Mental Health at Work

Although the stigma of mental illness persists, more employers are recognizing the need to help their teams stay well in the workplace.

From left, Clive assistant fire chief Clayton Garcia, a military vet, and fire chief Rick Row work with psychologist Paul Ascheman to boost the mental well-being of the department’s staff.

Writer: Barbara Dietrich Boose
Photographer: Duane Tinkey

Within six months in 2019, three of Clayton Garcia’s former military colleagues, including a commanding officer, took their own lives. He still felt close to the men since his two deployments as a Navy medic in Iraq more than 10 years earlier. Shaken, he contacted another friend he’d served with.

“I asked him, ‘Would you call me if you were considering suicide?’ He said, ‘No way, I would just do it,’” recalls Garcia, assistant chief of the Clive Fire Department. “Being in a fire service, I’ve run a lot of suicide calls. What bothers me the most is how happy people can seem to be, but inside they’re a wreck. All they needed was an opportunity to talk with someone about their problem.”

According to the National Alliance for Mental Illness (NAMI), in 2020 1 in 4 American adults—up from 1 in 5 in 2019—struggled with a mental health issue, but only about half received treatment. In the workplace, people may be especially reluctant to disclose they have mental health issues or ask for help because of the persistent negative stigma that accompanies mental illness and its potential harmful consequences, such as perceptions they can’t do the work, aren’t worthy of advancement, or are strange, weak or even dangerous.

“The worst phrase ever invented is ‘It’s all in your head,’ because that implies mental illness is not real, but made up—a dramatized version of reality. It’s the result of weakness or personality defect or lack of faith,” says Peggy Huppert, executive director of NAMI Iowa. “Unfortunately, many Americans believe those things, but none of them are true. Mental illness is a very real illness, just like any other.”

Garcia wanted to help his fellow Clive firefighters get past that self-stigma. He worked with Clive Fire Chief Rick Roe and Paul Ascheman, a Des Moines licensed psychologist at Psychology Associates, to create a peer support team in early 2020 that department members can turn to after they experience trauma. In addition, to “take having to ask for help out of the equation,” Garcia championed a program, which began in early 2021, to require the 45 members of the department to have a onehour, one-on-one meeting with Ascheman once a year.
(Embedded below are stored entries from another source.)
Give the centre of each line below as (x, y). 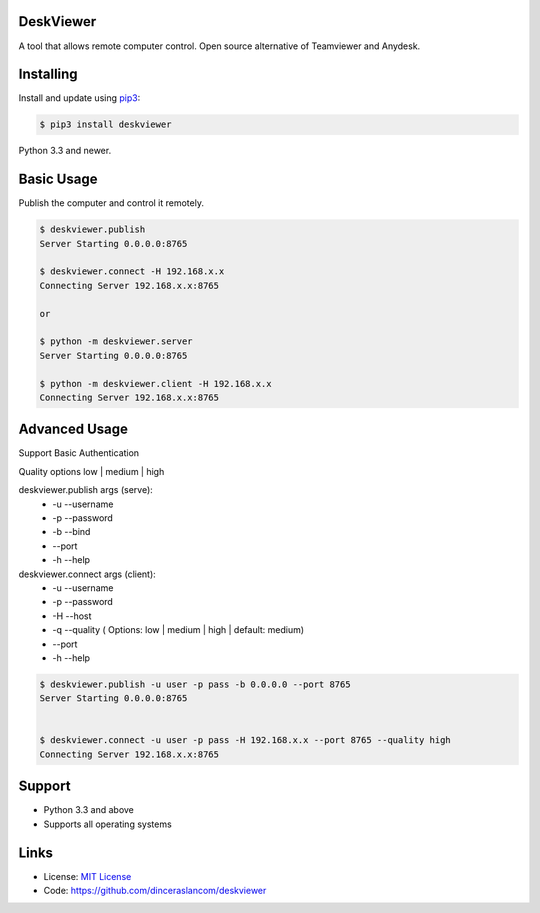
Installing (48, 74)
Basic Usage (58, 179)
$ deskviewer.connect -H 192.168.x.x (132, 271)
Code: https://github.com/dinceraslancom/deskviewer (155, 891)
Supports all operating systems (107, 824)
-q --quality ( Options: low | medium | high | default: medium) (178, 630)
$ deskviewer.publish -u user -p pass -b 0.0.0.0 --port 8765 (195, 684)
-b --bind (71, 532)
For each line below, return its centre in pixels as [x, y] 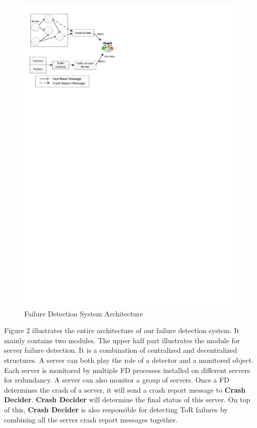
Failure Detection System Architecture [84, 313]
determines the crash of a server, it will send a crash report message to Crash [125, 389]
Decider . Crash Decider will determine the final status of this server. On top [127, 399]
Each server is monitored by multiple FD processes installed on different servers [127, 370]
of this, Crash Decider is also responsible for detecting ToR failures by [116, 410]
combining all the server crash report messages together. [91, 419]
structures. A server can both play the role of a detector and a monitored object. [129, 360]
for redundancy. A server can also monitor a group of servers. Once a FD [117, 380]
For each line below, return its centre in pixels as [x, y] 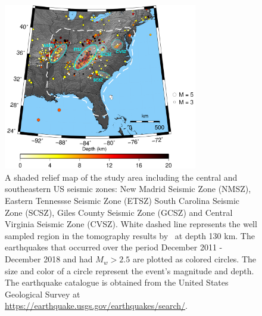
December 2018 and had [49, 259]
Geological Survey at [43, 294]
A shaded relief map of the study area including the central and [121, 177]
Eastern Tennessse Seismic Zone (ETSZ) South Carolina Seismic [122, 201]
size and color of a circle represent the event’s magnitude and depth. [130, 270]
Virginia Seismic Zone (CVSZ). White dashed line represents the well [131, 224]
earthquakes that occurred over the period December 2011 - [114, 247]
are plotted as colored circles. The [194, 259]
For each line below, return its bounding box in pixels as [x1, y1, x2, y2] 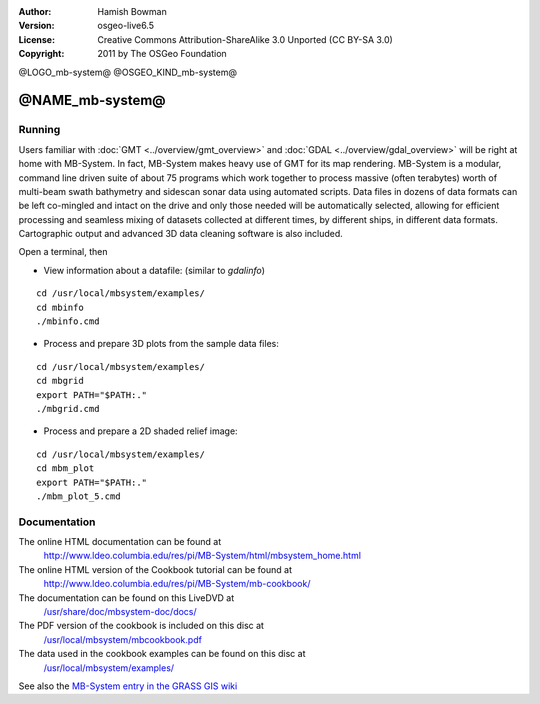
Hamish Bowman [97, 6, 167, 17]
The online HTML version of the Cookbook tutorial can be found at [18, 563, 292, 575]
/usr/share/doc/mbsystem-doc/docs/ [43, 606, 197, 618]
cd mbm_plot [36, 463, 95, 474]
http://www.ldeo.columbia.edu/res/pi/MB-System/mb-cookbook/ [43, 578, 311, 590]
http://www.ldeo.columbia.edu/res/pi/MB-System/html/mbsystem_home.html [43, 550, 362, 562]
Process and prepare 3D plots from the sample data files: [43, 338, 279, 350]
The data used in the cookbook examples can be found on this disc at [18, 648, 306, 660]
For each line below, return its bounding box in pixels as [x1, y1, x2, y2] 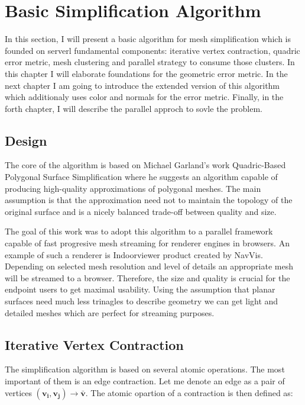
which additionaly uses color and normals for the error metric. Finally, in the [5, 91, 284, 103]
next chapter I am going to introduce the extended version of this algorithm [5, 79, 280, 91]
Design [5, 131, 47, 149]
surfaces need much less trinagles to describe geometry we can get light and [5, 295, 278, 307]
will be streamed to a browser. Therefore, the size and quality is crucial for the [5, 271, 290, 284]
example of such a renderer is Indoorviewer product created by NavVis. [5, 248, 263, 261]
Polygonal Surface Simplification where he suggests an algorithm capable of [5, 171, 278, 183]
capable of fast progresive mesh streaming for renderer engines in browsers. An [5, 237, 290, 249]
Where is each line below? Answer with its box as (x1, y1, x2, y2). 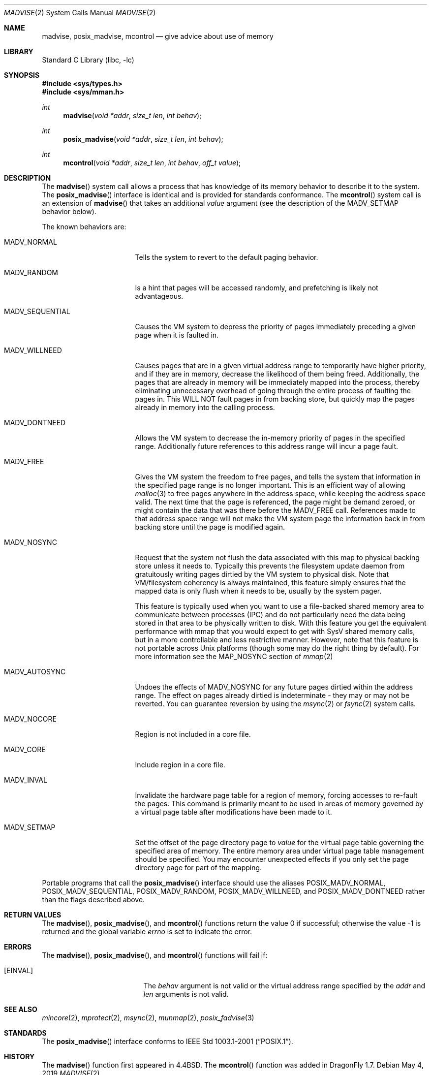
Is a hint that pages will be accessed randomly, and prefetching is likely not (135, 284, 378, 292)
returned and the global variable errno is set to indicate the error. (42, 927, 252, 936)
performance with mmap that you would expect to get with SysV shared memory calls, (135, 627, 415, 635)
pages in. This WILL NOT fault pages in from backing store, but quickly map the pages (135, 395, 415, 403)
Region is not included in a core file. (135, 730, 251, 738)
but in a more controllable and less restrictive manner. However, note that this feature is (135, 635, 418, 644)
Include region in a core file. (135, 760, 225, 769)
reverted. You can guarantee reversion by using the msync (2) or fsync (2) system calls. (135, 699, 416, 708)
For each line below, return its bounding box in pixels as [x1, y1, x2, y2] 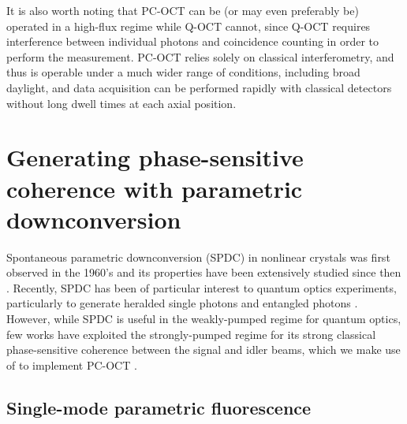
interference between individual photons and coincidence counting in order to [6, 33, 379, 50]
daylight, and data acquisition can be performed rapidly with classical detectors [6, 79, 392, 95]
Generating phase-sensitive [6, 141, 304, 173]
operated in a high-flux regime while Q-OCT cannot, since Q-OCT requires [6, 17, 371, 34]
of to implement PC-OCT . [6, 356, 137, 373]
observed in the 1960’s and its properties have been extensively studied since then [6, 264, 401, 281]
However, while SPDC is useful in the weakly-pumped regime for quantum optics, [6, 311, 401, 327]
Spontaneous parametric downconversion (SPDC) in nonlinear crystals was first [6, 248, 390, 265]
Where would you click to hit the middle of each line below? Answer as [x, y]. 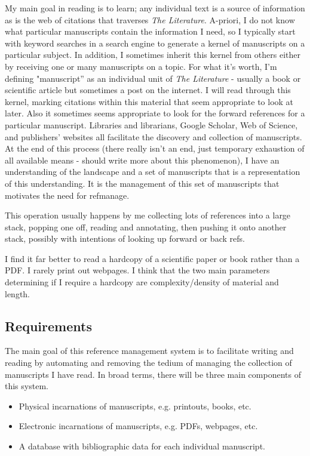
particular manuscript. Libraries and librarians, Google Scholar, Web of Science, [151, 124]
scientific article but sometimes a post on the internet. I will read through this [148, 90]
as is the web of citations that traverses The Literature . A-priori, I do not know [150, 19]
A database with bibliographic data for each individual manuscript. [142, 446]
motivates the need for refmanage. [67, 195]
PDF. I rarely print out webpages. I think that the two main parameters [137, 270]
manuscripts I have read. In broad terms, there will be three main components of [153, 374]
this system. [27, 386]
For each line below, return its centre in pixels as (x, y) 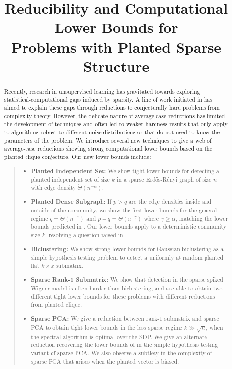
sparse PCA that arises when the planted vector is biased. (105, 361)
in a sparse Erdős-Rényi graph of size (164, 179)
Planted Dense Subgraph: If (71, 202)
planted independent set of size (70, 179)
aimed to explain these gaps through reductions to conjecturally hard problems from (112, 108)
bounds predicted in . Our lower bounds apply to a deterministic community (129, 226)
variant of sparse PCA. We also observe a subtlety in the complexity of (122, 353)
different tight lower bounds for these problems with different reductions (123, 296)
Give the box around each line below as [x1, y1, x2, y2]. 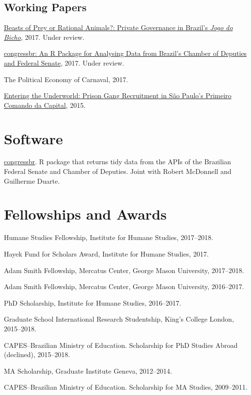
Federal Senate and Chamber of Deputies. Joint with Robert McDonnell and [4, 166, 232, 176]
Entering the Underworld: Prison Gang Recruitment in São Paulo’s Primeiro [4, 90, 232, 101]
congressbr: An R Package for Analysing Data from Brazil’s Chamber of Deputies [4, 48, 247, 58]
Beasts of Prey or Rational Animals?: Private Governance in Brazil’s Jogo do [4, 22, 233, 33]
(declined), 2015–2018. [4, 349, 70, 360]
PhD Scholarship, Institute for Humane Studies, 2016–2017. [4, 297, 182, 308]
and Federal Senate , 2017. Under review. [4, 57, 124, 68]
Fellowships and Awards [4, 204, 167, 224]
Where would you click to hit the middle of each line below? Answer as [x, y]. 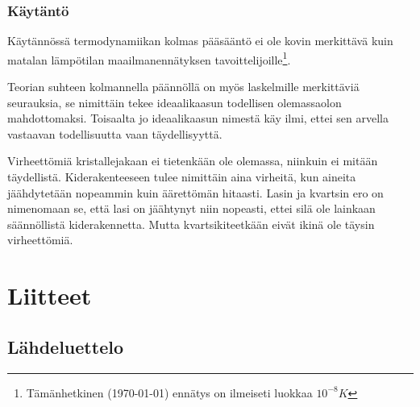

They also can talk to him anytime they feel the need.

“Initially, there were a ton of questions—‘Is my job in jeopardy?’ That’s why we call it a proactive annual check-in, which is a huge difference from having a mental evaluation,” Garcia says. “It has absolutely no bearing on employment and is strictly confidential. In no way can the annual check-in get back to the department. On a Thursday and Friday, we have the appointments with Dr. Paul posted on the board. That made the program incredibly visible and normal. We took the hurdle out.”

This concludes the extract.